WHAT YOU HAVE TO DO: Restrict the output to the lines below starting at the one that contains "619 Squadron." and ending at the one that contains "go into tech.", and restate them word for word, both ends included.

[[ DATASET open ]]

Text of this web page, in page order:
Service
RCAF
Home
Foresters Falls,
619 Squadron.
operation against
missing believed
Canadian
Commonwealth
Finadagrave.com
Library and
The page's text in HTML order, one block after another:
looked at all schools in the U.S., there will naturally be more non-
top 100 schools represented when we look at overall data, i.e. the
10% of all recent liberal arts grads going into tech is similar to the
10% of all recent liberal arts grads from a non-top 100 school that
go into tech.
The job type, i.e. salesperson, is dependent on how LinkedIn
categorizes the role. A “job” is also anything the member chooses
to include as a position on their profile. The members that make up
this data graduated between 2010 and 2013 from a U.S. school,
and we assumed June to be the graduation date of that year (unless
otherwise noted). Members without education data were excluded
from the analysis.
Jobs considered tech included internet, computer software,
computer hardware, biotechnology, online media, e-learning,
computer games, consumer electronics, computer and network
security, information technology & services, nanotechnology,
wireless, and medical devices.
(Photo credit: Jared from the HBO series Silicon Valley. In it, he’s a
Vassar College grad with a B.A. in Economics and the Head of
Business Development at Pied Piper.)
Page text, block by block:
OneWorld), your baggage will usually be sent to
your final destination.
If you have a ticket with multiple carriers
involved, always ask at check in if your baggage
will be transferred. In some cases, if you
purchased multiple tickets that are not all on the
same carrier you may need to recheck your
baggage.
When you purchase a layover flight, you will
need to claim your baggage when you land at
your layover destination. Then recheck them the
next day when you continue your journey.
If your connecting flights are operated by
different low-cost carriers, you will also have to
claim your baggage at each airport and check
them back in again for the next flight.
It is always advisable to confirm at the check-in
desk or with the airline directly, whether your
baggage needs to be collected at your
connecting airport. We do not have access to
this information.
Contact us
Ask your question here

[[ DATASET closed ]]
[[ DATASET open ]]

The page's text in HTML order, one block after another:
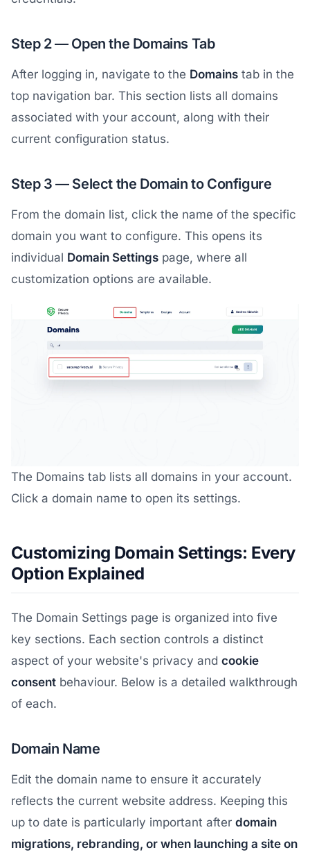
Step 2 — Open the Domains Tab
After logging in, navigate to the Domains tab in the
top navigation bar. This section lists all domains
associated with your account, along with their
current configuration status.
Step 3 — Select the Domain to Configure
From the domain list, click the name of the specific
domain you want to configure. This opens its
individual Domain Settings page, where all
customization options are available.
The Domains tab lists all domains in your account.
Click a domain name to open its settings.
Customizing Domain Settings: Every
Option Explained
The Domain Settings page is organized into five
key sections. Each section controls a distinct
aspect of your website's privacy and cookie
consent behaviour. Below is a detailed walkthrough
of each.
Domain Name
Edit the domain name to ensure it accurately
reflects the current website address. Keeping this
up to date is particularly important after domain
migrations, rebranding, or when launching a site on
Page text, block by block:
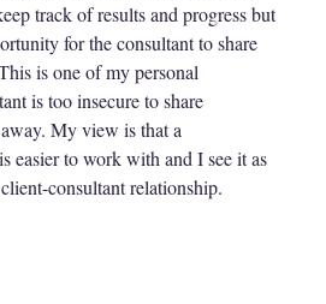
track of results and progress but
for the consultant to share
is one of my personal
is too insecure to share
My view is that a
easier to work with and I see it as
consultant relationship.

[[ DATASET closed ]]

PROBLEM SOLUTION:
619 Squadron.
operation against
missing believed
Canadian
Commonwealth
Finadagrave.com
Library and
The page's text in HTML order, one block after another:
looked at all schools in the U.S., there will naturally be more non-
top 100 schools represented when we look at overall data, i.e. the
10% of all recent liberal arts grads going into tech is similar to the
10% of all recent liberal arts grads from a non-top 100 school that
go into tech.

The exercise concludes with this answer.